_WHAT IS REQUIRED:_ Range to output from the entries below: the line containing "domains. (17, 112)" through the line containing "Class Reference". Set it down exactly, ends included, nothing else.

_MATERIAL SUPPLIED:_
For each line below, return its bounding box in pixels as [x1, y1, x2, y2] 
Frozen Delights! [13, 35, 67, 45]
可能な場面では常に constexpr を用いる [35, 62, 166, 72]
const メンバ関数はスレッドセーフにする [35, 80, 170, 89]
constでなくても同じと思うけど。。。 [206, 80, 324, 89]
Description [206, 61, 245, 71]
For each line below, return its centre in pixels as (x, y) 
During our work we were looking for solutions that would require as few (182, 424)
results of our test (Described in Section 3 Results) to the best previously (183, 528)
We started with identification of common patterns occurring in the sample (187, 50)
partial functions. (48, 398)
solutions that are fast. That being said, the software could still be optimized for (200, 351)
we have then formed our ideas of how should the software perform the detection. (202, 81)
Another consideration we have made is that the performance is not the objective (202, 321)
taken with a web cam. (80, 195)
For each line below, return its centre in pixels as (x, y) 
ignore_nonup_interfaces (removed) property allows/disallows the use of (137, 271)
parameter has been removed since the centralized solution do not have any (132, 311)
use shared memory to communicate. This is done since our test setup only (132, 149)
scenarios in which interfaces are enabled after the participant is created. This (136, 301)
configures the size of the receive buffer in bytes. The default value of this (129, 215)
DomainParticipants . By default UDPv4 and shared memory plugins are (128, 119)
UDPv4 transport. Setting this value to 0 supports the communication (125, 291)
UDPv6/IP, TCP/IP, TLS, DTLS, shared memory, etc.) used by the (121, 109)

==

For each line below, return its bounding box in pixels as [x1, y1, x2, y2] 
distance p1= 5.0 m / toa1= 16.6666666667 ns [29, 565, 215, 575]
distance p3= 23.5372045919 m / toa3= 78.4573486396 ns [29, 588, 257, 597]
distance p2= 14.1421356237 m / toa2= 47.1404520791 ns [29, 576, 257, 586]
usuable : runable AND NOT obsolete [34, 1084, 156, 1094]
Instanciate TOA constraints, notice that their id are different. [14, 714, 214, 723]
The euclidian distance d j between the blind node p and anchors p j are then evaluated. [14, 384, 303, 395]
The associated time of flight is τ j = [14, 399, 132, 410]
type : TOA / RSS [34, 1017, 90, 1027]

==

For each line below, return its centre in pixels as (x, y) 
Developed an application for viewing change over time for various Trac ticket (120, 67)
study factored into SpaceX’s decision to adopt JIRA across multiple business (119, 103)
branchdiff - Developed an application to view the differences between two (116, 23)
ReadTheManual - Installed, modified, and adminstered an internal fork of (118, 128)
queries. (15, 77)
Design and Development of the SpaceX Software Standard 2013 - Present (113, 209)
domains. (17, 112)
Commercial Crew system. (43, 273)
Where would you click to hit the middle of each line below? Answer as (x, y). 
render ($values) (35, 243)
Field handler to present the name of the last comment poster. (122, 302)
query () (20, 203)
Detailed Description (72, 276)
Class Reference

_RESPONSE FOR THIS EXERCISE:_
domains. (17, 112)
Commercial Crew system. (43, 273)
Where would you click to hit the middle of each line below? Answer as (x, y). 
render ($values) (35, 243)
Field handler to present the name of the last comment poster. (122, 302)
query () (20, 203)
Detailed Description (72, 276)
Class Reference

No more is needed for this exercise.